Transition oxygen-free copper block is connected with refrigeration machine base by brass bolt, is provided with insulation cushion between transition oxygen-free copper block and brass bolt, is provided with insulation film between transition oxygen-free copper block and refrigeration machine base.
Insulation cushion is ceramic material or fiberglass reinforced plastics; Insulation film is polyimides, polyfluorinated ethylene propylene or poly (ether ether ketone) film.
Indoor temperature end copper tip and magnet Dewar are insulated by polyfluortetraethylene plate or modification of nylon 6 plate.
The invention has the beneficial effects as follows,
1. current lead of superconducting magnets of the present invention, by using the transition piece of high pressure splicing ear as helium groove, mainly play and connect alive effect to superconduction winding, helium groove and current feed can also be made to insulate, and this insulation and sealing structure is simple, easy to assembly, sealing property is excellent, technical problems such as can meeting current feed insulation simultaneously, seal, be low temperature resistant, high pressure resistant, ensures the air-tightness of helium groove to realize superconducting magnet zero volatilization.

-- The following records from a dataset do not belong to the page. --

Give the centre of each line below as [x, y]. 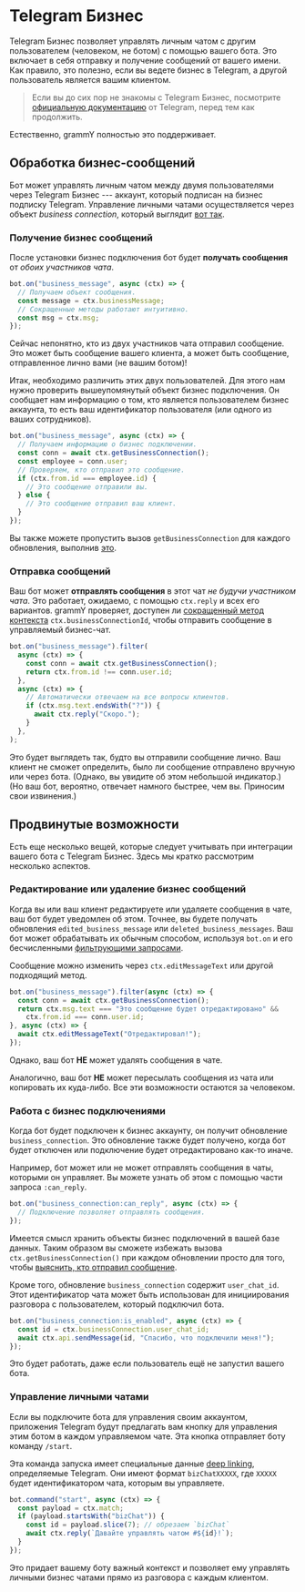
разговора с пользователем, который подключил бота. [117, 1304]
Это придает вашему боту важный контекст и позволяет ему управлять [150, 1567]
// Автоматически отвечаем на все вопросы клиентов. [128, 698]
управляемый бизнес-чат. [60, 630]
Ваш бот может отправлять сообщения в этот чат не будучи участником [152, 591]
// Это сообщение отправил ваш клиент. [102, 504]
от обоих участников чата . [62, 267]
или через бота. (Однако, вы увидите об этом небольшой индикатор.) [146, 776]
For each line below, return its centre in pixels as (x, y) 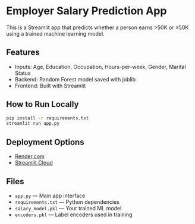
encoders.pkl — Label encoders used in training (73, 214)
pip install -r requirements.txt (48, 118)
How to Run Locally (43, 104)
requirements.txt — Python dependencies (67, 202)
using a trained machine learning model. (56, 33)
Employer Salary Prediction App (87, 11)
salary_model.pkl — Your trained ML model (68, 208)
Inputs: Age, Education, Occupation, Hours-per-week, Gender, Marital (100, 67)

2. current lead of superconducting magnets of the present invention, compared with traditional copper current feed, this current feed adopts binary superconductive current lead, and its entirety is placed in the vacuum layer between magnet Dewar and helium groove, and fix once installation shape, security performance improves.
Accompanying drawing explanation
Fig. 1 is current lead of superconducting magnets structural representation of the present invention;
Fig. 2 is the structural representation of current lead of superconducting magnets mesohigh splicing ear of the present invention;
Fig. 3 is the insulation schematic diagram of transition oxygen-free copper block and refrigeration machine base.

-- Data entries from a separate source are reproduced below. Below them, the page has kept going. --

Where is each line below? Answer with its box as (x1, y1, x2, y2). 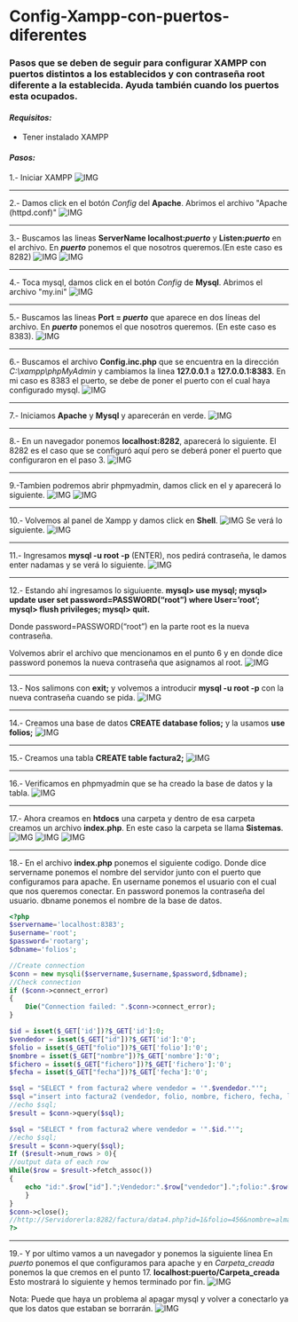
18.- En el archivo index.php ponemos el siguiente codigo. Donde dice (9, 857, 267, 867)
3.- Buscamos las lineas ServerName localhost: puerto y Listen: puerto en (9, 233, 282, 243)
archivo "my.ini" (9, 286, 67, 297)
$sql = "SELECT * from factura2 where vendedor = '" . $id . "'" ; (9, 1125, 244, 1134)
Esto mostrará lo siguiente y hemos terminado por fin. (9, 1277, 206, 1287)
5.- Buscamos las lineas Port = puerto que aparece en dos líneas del (9, 312, 261, 322)
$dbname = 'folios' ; (9, 946, 77, 954)
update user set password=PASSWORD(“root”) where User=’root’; (9, 594, 260, 605)

In figure, 1. magnet Dewar, 2. helium groove, 3. superconducting coil, 4. coil both positive and negative polarity, 5. high pressure splicing ear, 6. current feed flexible cable, 7. high-temperature superconductive lead wire, 8. transition oxygen-free copper block, 9. temperature end high purity copper cable, 10. refrigeration machine base, 11. vacuum layer, 12. current terminals, 13. ceramic insulators, 14. welded flanges, 15. insulation films, 16. insulation cushions.
Embodiment
Below in conjunction with the drawings and specific embodiments, the present invention is described in detail.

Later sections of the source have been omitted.